__What is needed__. The response should hold each line from the entries below where "base" is found.

__Task input__.
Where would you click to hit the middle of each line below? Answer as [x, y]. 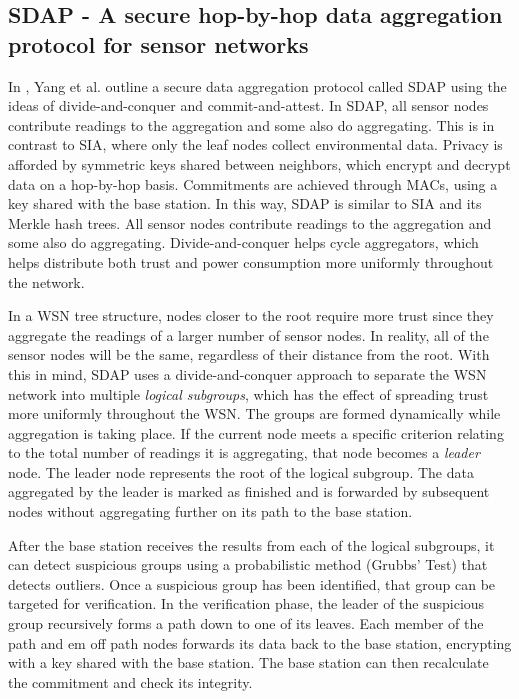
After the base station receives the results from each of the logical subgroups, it [251, 544]
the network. [46, 281]
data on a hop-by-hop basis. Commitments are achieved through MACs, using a [253, 183]
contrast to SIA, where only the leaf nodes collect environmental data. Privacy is [255, 144]
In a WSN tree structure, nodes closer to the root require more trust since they [251, 315]
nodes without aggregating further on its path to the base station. [210, 511]
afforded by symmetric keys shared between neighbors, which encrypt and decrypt [259, 163]
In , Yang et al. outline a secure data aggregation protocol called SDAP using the [257, 85]

__Output for this exercise__.
After the base station receives the results from each of the logical subgroups, it [251, 544]
nodes without aggregating further on its path to the base station. [210, 511]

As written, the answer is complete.